Codebases are rarely developed in isolation, especially in a services world. Software engineers have to consider how new features or fixes affect services upstream and downstream, and figuring out all of that today is a matter of building up an intimate repository of knowledge.
Our goal with Service Map is to build a tool that can visualize all the complexity. This way, engineers can have a tool that reflects their real environment at their fingertips that they can go to as they are learning, planning, and building new features.
TL;DR
- The first iteration of service maps provides a tool to inspect the service and record information within the team.
- Flows and traces were added help teams catalog all types of requests that goes through the service, and deeply inspect the data and call.
- Customer feedback was positive, “the best looking Service Map on the market”.
Research
As with every project, we start with building out our understanding of the domain and the user. My preferred method is a 1:1 interview, and we recruited software engineers from various backgrounds and vocations. Here are a few interesting takeaways:
- The number of services in a typical medium size company range from the mid tens to the upper hundreds in organizations that implement microservices. Most of the time, engineers work on a fraction of these systems. However, they will need to interop with other services which are managed by other teams in the company.
- Today, there are no easy ways for engineers to visualize their service topology. Knowledge about the system is captured in org charts, tribal knowledge, documentation, and methods of trial and error.
- Engineers have a reliance on documentation, automated or otherwise. Automated tools such as Swagger is especially critical when working with microservices, but may not always be available. Documentation is important but may not always be updated.
- Over time, engineers build up sufficient familiarity in parts of the system that they work in. However, if they have to switch projects or focus, they will have to ramp up again and relearn a new part of the system.
- Engineers are excited at the prospect of a tool that can help them inspect their service, especially if it contains information from production systems.
Service map
The first interaction design challenge is to design a map that properly represents a production system without overwhelming the engineer with details that may not be helpful to them when onboarding onto a system. In this case, we made a few decisions early on to facilitate understanding:
- Service Maps renders the logical topology. In other words, we chose not to visualize physical manifestations such as the number of servers or networking related nodes and interconnects.
- The map models data flows between services in the map. Typical calls in a system are modeled unidirectionally; REST calls, for example, is a single party request that returns a payload.
- Service Maps provide easy ways for engineering teams to label and group services. In organizations of any complexity, most engineers work in a fraction of the system, thus it is useful to be able to zoom out and into different parts of the topology.

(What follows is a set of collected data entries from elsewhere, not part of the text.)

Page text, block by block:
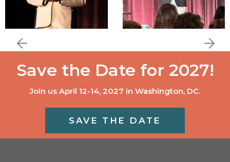
Save the Date for 2027!
Join us April 12-14, 2027 in Washington, DC.
SAVE THE DATE
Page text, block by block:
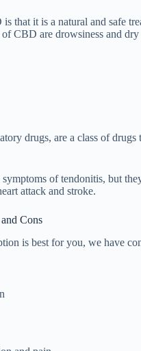
that it is a natural and safe
CBD are drowsiness and
drugs, are a class of
of tendonitis, but
attack and stroke.
Cons
is best for you, we have
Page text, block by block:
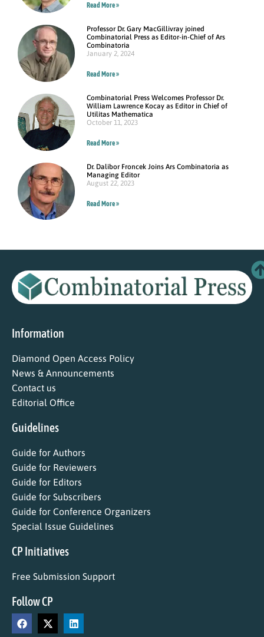
Read More »
Professor Dr. Gary MacGillivray joined
Combinatorial Press as Editor-in-Chief of Ars
Combinatoria
January 2, 2024
Read More »
Combinatorial Press Welcomes Professor Dr.
William Lawrence Kocay as Editor in Chief of
Utilitas Mathematica
October 11, 2023
Read More »
Dr. Dalibor Froncek Joins Ars Combinatoria as
Managing Editor
August 22, 2023
Read More »
Information
Diamond Open Access Policy
News & Announcements
Contact us
Editorial Office
Guidelines
Guide for Authors
Guide for Reviewers
Guide for Editors
Guide for Subscribers
Guide for Conference Organizers
Special Issue Guidelines
CP Initiatives
Free Submission Support
Follow CP
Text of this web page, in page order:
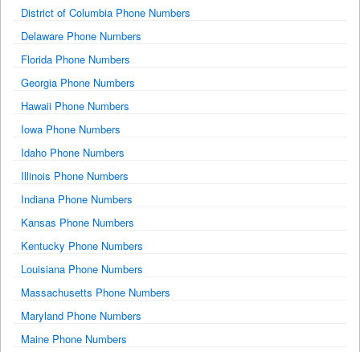
District of Columbia Phone Numbers
Delaware Phone Numbers
Florida Phone Numbers
Georgia Phone Numbers
Hawaii Phone Numbers
Iowa Phone Numbers
Idaho Phone Numbers
Illinois Phone Numbers
Indiana Phone Numbers
Kansas Phone Numbers
Kentucky Phone Numbers
Louisiana Phone Numbers
Massachusetts Phone Numbers
Maryland Phone Numbers
Maine Phone Numbers
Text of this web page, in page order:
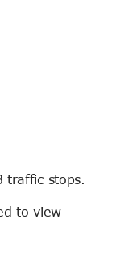
traffic stops.
to view
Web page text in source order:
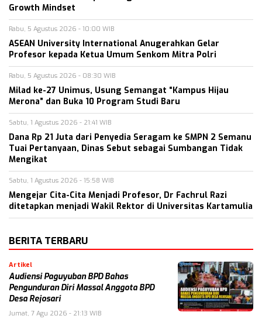
Growth Mindset
Rabu, 5 Agustus 2026 - 10:00 WIB
ASEAN University International Anugerahkan Gelar
Profesor kepada Ketua Umum Senkom Mitra Polri
Rabu, 5 Agustus 2026 - 08:30 WIB
Milad ke-27 Unimus, Usung Semangat “Kampus Hijau
Merona” dan Buka 10 Program Studi Baru
Sabtu, 1 Agustus 2026 - 21:41 WIB
Dana Rp 21 Juta dari Penyedia Seragam ke SMPN 2 Semanu
Tuai Pertanyaan, Dinas Sebut sebagai Sumbangan Tidak
Mengikat
Sabtu, 1 Agustus 2026 - 15:58 WIB
Mengejar Cita-Cita Menjadi Profesor, Dr Fachrul Razi
ditetapkan menjadi Wakil Rektor di Universitas Kartamulia
BERITA TERBARU
Artikel
Audiensi Paguyuban BPD Bahas
Pengunduran Diri Massal Anggota BPD
Desa Rejosari
Jumat, 7 Agu 2026 - 21:13 WIB
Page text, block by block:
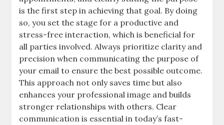
is the first step in achieving that goal. By doing
so, you set the stage for a productive and
stress-free interaction, which is beneficial for
all parties involved. Always prioritize clarity and
precision when communicating the purpose of
your email to ensure the best possible outcome.
This approach not only saves time but also
enhances your professional image and builds
stronger relationships with others. Clear
communication is essential in today’s fast-
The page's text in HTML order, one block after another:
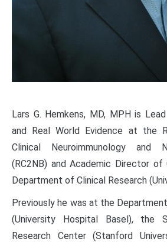
Lars G. Hemkens, MD, MPH is
and Real World Evidence at the
Clinical Neuroimmunology and
(RC2NB) and Academic Director
Department of Clinical Research
Previously he was at the
(University Hospital Basel), the
Research Center (Stanford
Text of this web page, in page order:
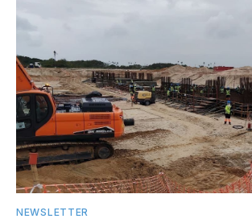
NEWSLETTER
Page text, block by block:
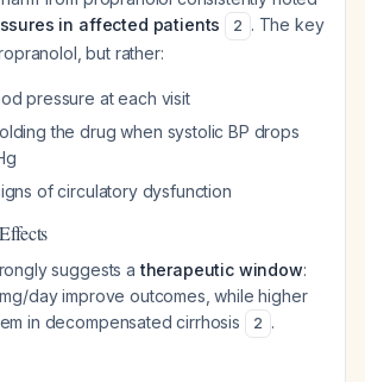
in affected patients
2 . The key
but rather:
pressure at each visit
the drug when systolic BP drops
of circulatory dysfunction
suggests atherapeutic window:
day improve outcomes, while higher
in decompensated cirrhosis
2 .
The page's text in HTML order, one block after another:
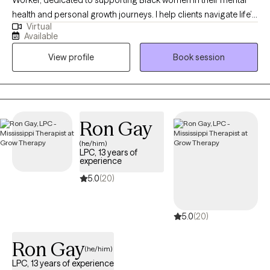
health and personal growth journeys. I help clients navigate life’s
challenges, build confidence, strengthen relationships, and
create practical strategies to live more balanced, fulfilling lives.
In therapy, I combine evidence-based approaches such as
EMDR, Cognitive Behavioral Therapy, and Person-Centered
Therapy to meet each client’s unique needs. My goal is to
provide a safe, nonjudgmental space where you can explore
tools for personal growth. I work with women who often feel
overwhelmed, stretched thin, or stuck in patterns that hold them
back. Together, we focus on building self-awareness, setting
healthy boundaries, and fostering self-trust, empowering you to
Virtual
Available
View profile
Book session
Ron Gay
(he/him)
LPC, 13 years of
experience
5.0(20)
5.0(20)
Ron Gay(he/him)
LPC, 13 years of experience
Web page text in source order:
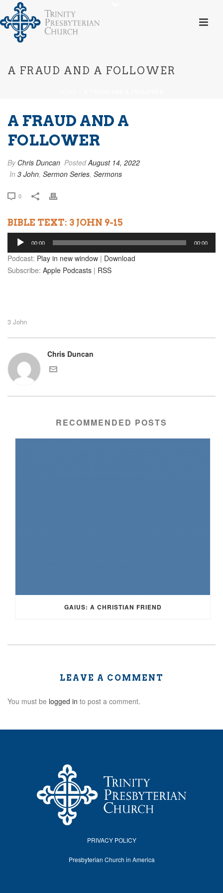
A FRAUD AND A FOLLOWER
A FRAUD AND A
FOLLOWER
By Chris Duncan PostedAugust 14, 2022
In 3 John, Sermon Series, Sermons
0
BIBLE TEXT: 3 JOHN 9-15
Audio
Player
00:00 00:00
Podcast: Play in new window | Download
Subscribe: Apple Podcasts | RSS
3 John
Chris Duncan
RECOMMENDED POSTS
GAIUS: A CHRISTIAN FRIEND
LEAVE A COMMENT
You must be logged in to post a comment.
PRIVACY POLICY
Presbyterian Church in America
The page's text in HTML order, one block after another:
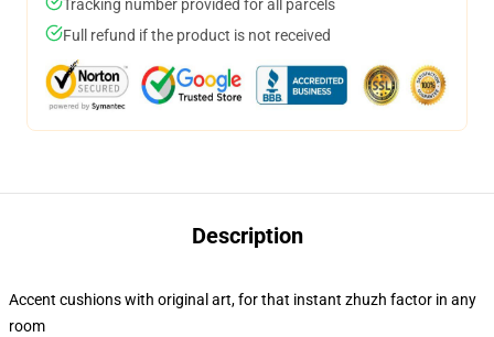
Tracking number provided for all parcels
Full refund if the product is not received
Description
Accent cushions with original art, for that instant zhuzh factor in any
room

- In addition to capturing the metadata and calls in and between services, service maps provide simple canvases for any engineer on the team to add and link knowledge. Source code can be linked so that engineers can dig in as necessary.
Flows and Variants
While topology and service calls are interesting, they often do not capture everything that an engineer may need to know. After all, services often have an variety of upstream and downstream services, each with different permutations of requirements and data model.
We introduced Flows to tackle the problem. Flows are objects that represent a set of call graphs anchored by the unique combination of method and URI on a leaf node. Even simple calls have multiple variations; for example, getting a list of objects will often depend on whether the user has permissions, whether the data is cached, or if there are feature flags involved. Flows aim to capture that and present that in an easy to understand manner.
To make the graph concrete, engineers can load captured traces as an overlay over the Flow visualization. This way, they can page through the different examples, examine real data, gain full visibility and reduce the amount of guesswork required when building new features and services.
In Production
Here’s a video walkthrough of Service Maps in production running the OpenTelemetry demo.
Reception & aftermath
The design was fairly successful. For the use cases that we set out to solve, customers were really impressed, with one prospect noting that this is the best looking service map on the market.
That said, adoption was a challenge for a variety of reasons. First, the service map is useful only when it captures a significant portion of production data, and most legacy services are not set up to emit trace data; it is a set of engineering work that needs to be accounted for and prioritized over their business needs. This is compounded by the fact that organizations that need tools like this in the first place are large and also need to do the most work to set it up. The all or nothing nature makes go to market long and challenging.
Unfortunately due to a funding gap, CodeSee shuttered their doors on February 2024.